Your assignment: Restate the full listing word for word; images stay out of it.

= Beginning of Section =

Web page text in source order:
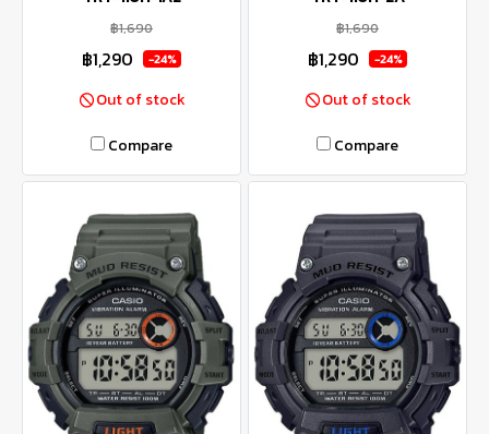
฿1,690
฿1,290 -24%
Out of stock
Compare
฿1,690
฿1,290 -24%
Out of stock
Compare
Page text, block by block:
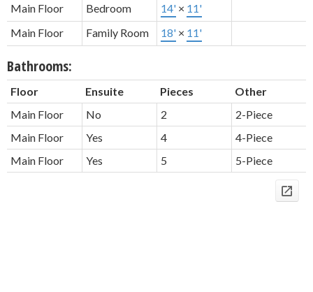
Main Floor Bedroom 14' × 11'
Main Floor
Family Room 18' × 11'
Bathrooms:
Floor Ensuite Pieces
Other
Main Floor
No 2
2-Piece
Main Floor
Yes 4
4-Piece
Main Floor
Yes 5 5-Piece
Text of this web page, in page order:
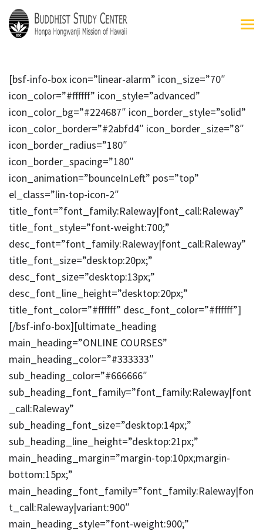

= End of Section =

Reply to the exercise:
Web page text in source order:
฿1,690
฿1,290 -24%
Out of stock
Compare
฿1,690
฿1,290 -24%
Out of stock
Compare
Page text, block by block:
Main Floor Bedroom 14' × 11'
Main Floor
Family Room 18' × 11'
Bathrooms:
Floor Ensuite Pieces
Other
Main Floor
No 2
2-Piece
Main Floor
Yes 4
4-Piece
Main Floor
Yes 5 5-Piece
Text of this web page, in page order:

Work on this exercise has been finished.